Assignment: Please copy each line below that contains the string "change".

---------- Available records ----------

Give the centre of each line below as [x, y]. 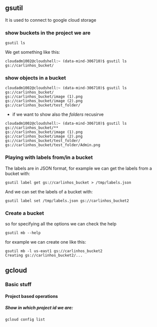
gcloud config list [25, 319]
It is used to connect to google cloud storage [51, 20]
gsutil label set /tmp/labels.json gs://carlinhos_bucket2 [67, 201]
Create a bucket [25, 213]
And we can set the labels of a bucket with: [49, 191]
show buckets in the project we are [48, 33]
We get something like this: [33, 52]
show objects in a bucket [36, 78]
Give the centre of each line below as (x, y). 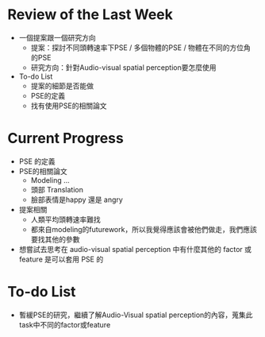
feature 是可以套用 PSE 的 (61, 259)
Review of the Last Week (90, 15)
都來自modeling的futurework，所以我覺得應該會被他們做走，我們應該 (144, 229)
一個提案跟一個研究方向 (57, 37)
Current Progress (65, 139)
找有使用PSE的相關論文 (69, 106)
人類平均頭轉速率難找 (65, 219)
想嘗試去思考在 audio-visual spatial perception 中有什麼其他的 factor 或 (135, 249)
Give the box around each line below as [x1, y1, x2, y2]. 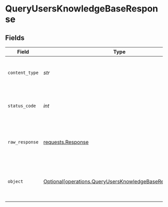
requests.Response [43, 138, 89, 145]
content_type [7, 70, 39, 75]
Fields [5, 33, 25, 42]
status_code [7, 103, 36, 108]
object [7, 178, 23, 184]
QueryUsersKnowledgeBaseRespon [5, 3, 158, 14]
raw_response [7, 139, 39, 145]
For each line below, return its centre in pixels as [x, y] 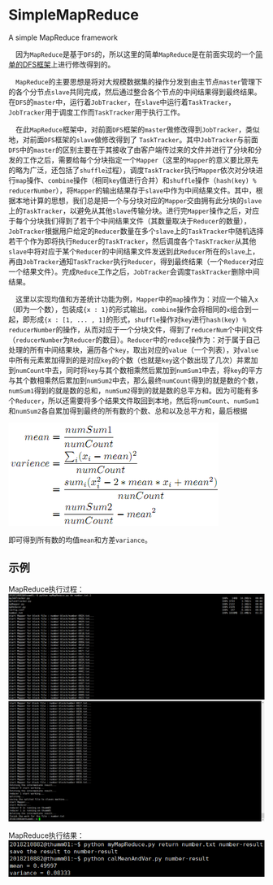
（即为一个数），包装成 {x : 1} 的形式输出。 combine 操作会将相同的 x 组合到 [130, 309]
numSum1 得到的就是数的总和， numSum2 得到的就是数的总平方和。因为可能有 [130, 390]
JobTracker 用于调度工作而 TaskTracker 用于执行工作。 [97, 112]
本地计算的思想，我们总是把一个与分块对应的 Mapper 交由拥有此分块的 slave [139, 200]
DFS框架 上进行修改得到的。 [69, 64]
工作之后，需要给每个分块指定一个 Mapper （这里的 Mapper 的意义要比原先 [140, 159]
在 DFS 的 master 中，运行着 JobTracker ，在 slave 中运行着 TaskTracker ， [122, 102]
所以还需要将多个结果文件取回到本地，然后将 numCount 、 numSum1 [154, 401]
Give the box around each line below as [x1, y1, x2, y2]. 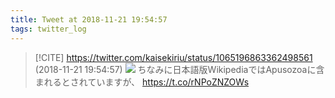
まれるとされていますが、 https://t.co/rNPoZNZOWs [34, 76, 250, 88]
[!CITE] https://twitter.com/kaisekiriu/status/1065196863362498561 [34, 51, 313, 63]
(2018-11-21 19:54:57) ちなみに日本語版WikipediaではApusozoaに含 [34, 63, 325, 75]
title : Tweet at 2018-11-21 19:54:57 [10, 14, 168, 25]
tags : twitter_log [10, 24, 87, 34]
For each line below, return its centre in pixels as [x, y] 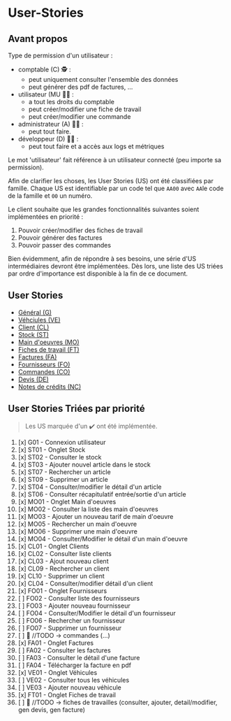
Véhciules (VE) [39, 320]
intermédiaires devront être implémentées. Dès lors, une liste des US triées [115, 266]
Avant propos [38, 39]
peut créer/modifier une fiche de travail [85, 109]
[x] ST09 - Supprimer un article [63, 479]
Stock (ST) [33, 334]
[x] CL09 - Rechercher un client [64, 569]
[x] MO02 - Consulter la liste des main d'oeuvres [88, 509]
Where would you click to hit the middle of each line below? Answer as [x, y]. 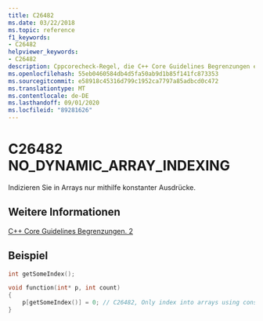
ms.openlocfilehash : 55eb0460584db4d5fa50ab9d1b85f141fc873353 [113, 74]
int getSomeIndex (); [42, 274]
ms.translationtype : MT [47, 88]
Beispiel [28, 256]
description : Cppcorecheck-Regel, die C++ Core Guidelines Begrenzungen [129, 67]
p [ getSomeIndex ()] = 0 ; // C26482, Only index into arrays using [131, 303]
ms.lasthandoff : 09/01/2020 [54, 103]
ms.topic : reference [42, 30]
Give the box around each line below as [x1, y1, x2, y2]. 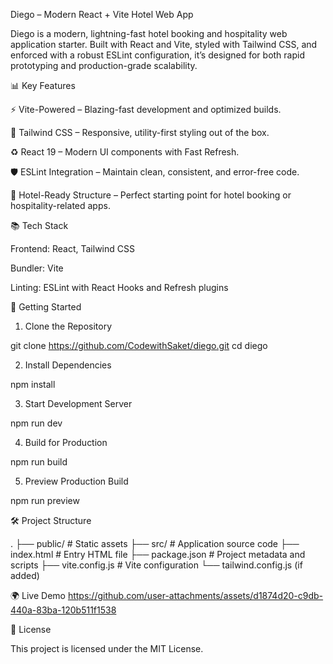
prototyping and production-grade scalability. [10, 60, 198, 71]
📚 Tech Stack [10, 220, 69, 231]
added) [10, 570, 40, 581]
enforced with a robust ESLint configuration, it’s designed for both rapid [10, 49, 305, 61]
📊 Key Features [10, 80, 76, 91]
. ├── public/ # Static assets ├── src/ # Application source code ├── [10, 538, 300, 549]
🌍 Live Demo [10, 590, 66, 601]
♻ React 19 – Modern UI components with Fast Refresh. [10, 146, 240, 158]
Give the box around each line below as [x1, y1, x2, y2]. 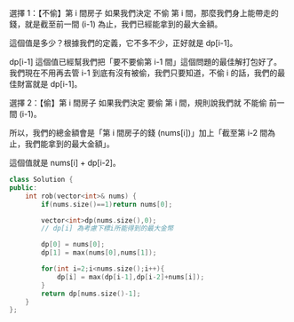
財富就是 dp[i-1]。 [16, 79, 83, 89]
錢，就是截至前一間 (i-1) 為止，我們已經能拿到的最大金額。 [9, 19, 223, 29]
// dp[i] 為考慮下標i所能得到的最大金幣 [41, 224, 174, 233]
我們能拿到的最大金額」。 [24, 138, 115, 149]
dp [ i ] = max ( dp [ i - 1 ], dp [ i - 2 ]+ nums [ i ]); [56, 272, 205, 281]
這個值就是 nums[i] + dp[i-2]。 [9, 158, 122, 168]
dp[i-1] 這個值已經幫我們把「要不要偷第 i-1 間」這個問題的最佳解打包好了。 [9, 57, 282, 67]
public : [9, 183, 38, 192]
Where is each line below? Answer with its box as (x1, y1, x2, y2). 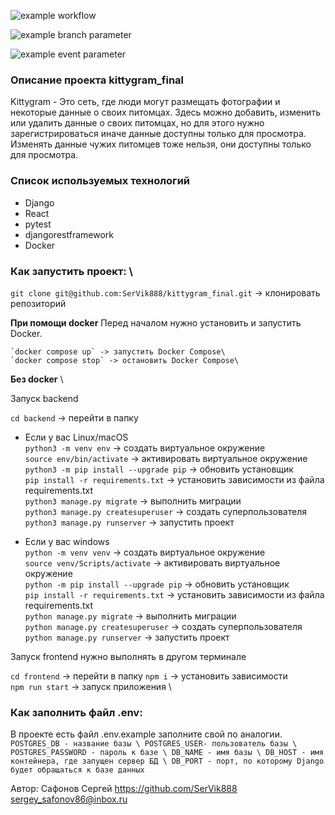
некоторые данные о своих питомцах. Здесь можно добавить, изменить (10, 106, 321, 119)
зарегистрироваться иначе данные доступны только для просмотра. (10, 128, 307, 140)
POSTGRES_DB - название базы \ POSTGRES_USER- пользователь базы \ (10, 739, 298, 749)
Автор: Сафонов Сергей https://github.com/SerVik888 (10, 783, 238, 795)
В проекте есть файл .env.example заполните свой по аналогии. (10, 728, 283, 740)
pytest (24, 218, 52, 230)
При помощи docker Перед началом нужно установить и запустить (10, 316, 302, 329)
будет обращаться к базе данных (10, 765, 145, 775)
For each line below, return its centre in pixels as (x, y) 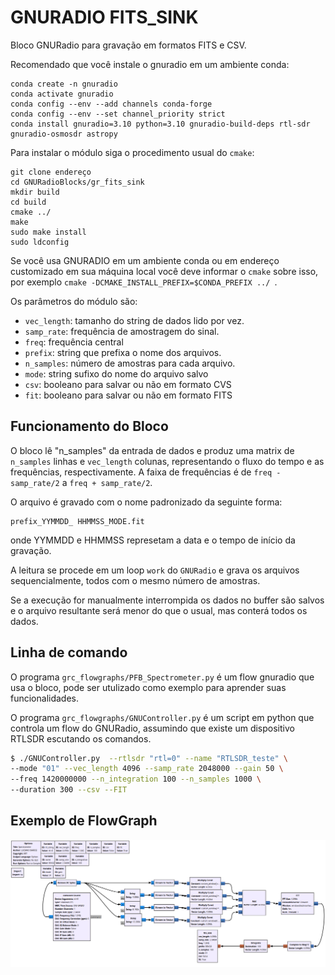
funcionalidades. (45, 698)
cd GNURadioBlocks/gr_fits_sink (77, 182)
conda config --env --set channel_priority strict (118, 114)
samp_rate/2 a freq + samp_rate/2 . (81, 482)
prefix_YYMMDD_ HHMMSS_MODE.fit (77, 521)
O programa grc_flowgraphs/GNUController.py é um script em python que (162, 717)
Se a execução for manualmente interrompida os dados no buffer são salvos (167, 600)
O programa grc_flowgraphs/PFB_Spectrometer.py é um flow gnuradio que (162, 677)
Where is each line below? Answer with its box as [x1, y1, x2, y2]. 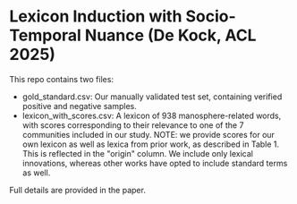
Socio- [185, 6, 237, 27]
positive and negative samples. [21, 100, 137, 111]
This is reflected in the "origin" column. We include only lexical [21, 148, 253, 158]
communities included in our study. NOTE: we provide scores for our [21, 129, 276, 140]
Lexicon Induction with [9, 6, 182, 27]
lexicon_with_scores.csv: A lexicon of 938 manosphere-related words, [21, 110, 282, 121]
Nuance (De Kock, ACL [84, 25, 257, 46]
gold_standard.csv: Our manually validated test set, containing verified [21, 91, 283, 102]
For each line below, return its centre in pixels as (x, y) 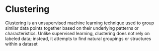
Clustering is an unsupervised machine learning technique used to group (80, 23)
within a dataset (22, 44)
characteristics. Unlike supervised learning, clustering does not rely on (78, 33)
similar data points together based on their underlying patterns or (72, 28)
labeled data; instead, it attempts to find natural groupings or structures (78, 39)
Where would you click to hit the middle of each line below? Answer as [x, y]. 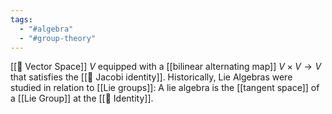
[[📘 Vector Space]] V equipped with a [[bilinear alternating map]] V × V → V [166, 67]
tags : [21, 19]
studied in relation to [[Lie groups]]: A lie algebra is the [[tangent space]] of [165, 88]
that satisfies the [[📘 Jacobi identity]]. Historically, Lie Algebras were [151, 77]
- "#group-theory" [58, 38]
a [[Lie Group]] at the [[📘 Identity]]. [82, 98]
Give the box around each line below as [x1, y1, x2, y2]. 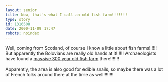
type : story [5, 17, 30, 22]
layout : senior [5, 7, 37, 13]
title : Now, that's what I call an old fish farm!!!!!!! [5, 12, 128, 17]
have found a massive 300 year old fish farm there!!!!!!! [5, 56, 120, 61]
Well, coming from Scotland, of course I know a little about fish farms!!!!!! [5, 45, 157, 51]
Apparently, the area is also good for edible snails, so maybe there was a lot [5, 66, 163, 72]
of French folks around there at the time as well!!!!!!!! [5, 72, 114, 77]
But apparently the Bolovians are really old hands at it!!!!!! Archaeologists [5, 50, 157, 56]
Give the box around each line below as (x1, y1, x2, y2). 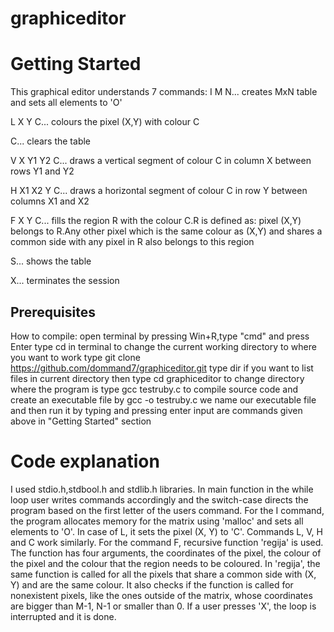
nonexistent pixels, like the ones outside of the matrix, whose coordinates (10, 589, 313, 601)
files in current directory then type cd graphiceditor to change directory (10, 372, 305, 384)
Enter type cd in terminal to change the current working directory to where (10, 340, 317, 352)
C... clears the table (10, 135, 92, 147)
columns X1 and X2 (10, 195, 90, 207)
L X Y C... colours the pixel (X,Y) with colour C (10, 116, 200, 128)
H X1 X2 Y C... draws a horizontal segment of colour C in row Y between (10, 185, 308, 197)
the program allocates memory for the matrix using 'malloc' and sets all (10, 515, 304, 527)
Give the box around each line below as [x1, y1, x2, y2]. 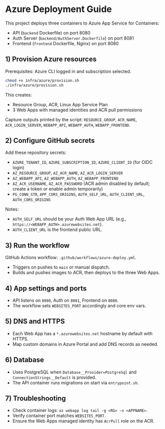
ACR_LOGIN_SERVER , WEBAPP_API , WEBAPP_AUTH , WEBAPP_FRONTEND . [5, 122, 131, 128]
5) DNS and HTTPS [5, 317, 65, 326]
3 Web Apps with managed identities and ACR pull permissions [12, 107, 142, 113]
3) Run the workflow [5, 241, 70, 250]
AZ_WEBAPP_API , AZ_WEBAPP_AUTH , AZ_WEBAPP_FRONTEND [12, 175, 118, 181]
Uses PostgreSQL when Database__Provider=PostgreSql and [12, 369, 136, 375]
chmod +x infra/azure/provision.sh [5, 78, 79, 83]
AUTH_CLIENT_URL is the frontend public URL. [12, 227, 102, 233]
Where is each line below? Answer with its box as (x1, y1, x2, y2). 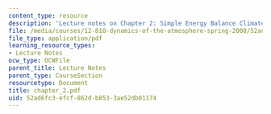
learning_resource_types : (8, 42, 95, 50)
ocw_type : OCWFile (8, 57, 70, 65)
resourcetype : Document (8, 79, 89, 87)
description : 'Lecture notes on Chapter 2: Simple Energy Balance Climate (8, 19, 265, 27)
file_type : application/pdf (8, 34, 103, 43)
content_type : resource (8, 11, 89, 20)
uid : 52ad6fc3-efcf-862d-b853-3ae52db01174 (8, 94, 157, 102)
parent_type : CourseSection (8, 71, 103, 79)
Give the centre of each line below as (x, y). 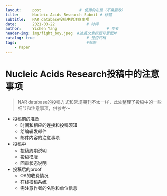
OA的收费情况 (34, 175)
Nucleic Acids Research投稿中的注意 (82, 74)
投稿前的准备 (26, 119)
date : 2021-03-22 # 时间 (52, 24)
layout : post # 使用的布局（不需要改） (65, 10)
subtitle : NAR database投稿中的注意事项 (47, 19)
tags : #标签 (51, 43)
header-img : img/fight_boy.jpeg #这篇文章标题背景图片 (61, 33)
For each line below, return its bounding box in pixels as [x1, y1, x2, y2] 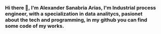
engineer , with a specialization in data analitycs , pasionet [5, 10, 143, 17]
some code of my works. [5, 22, 64, 29]
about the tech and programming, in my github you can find [5, 17, 147, 23]
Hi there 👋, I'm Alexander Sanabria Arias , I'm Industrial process [5, 4, 156, 11]
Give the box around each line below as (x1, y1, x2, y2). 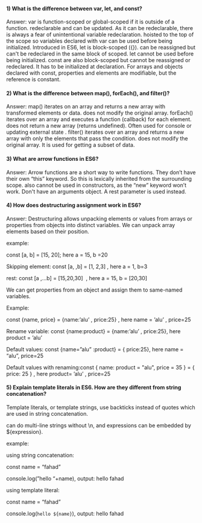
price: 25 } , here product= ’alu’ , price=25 (6, 370, 111, 377)
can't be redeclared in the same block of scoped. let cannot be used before (6, 50, 194, 57)
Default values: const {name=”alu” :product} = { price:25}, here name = (6, 345, 184, 352)
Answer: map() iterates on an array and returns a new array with (6, 103, 166, 110)
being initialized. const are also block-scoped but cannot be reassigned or (6, 57, 191, 64)
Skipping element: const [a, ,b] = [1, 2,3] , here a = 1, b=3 (6, 263, 148, 270)
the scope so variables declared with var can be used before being (6, 37, 173, 45)
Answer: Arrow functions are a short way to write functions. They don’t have (6, 169, 196, 176)
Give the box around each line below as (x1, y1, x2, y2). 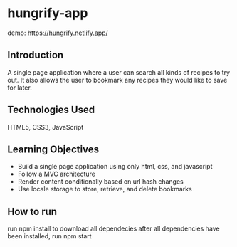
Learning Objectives (7, 143, 100, 155)
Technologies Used (7, 104, 95, 116)
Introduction (7, 49, 64, 61)
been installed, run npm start (7, 232, 92, 241)
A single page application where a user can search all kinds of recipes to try (7, 68, 230, 76)
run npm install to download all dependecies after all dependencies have (7, 224, 220, 233)
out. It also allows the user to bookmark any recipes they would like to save (7, 75, 228, 84)
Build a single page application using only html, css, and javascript (17, 162, 213, 171)
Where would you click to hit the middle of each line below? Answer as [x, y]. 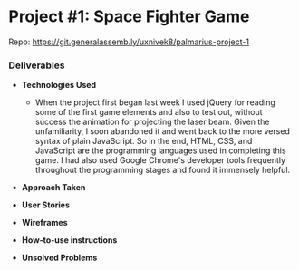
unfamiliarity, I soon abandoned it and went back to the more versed [163, 131]
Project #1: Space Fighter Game [129, 17]
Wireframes [44, 223]
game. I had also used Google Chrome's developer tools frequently [160, 160]
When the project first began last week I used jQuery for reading [155, 102]
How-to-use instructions [69, 240]
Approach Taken [53, 188]
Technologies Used [59, 85]
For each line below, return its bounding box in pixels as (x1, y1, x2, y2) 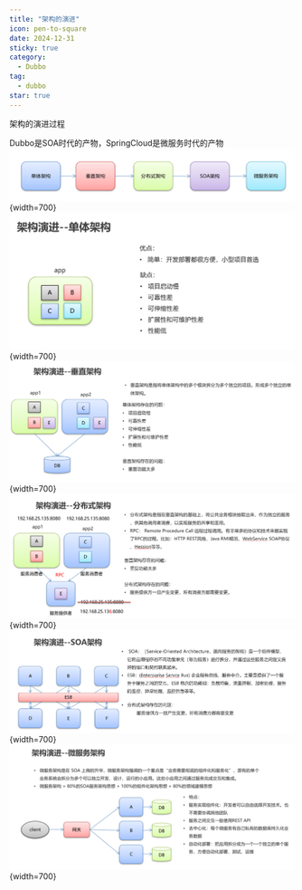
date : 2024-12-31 (9, 33, 75, 43)
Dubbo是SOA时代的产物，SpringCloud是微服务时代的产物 (9, 137, 224, 148)
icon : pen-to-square (9, 24, 88, 33)
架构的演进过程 (9, 118, 65, 129)
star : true (9, 91, 51, 100)
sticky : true (9, 43, 59, 53)
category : (9, 53, 47, 62)
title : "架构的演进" (9, 14, 80, 24)
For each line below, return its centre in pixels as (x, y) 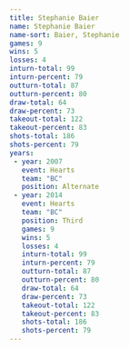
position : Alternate (60, 187)
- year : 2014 (38, 195)
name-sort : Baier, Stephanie (64, 35)
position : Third (52, 220)
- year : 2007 (38, 161)
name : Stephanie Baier (52, 26)
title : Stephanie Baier (55, 18)
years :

----------

The completed task:
files in current directory then type cd graphiceditor to change directory (10, 372, 305, 384)
Enter type cd in terminal to change the current working directory to where (10, 340, 317, 352)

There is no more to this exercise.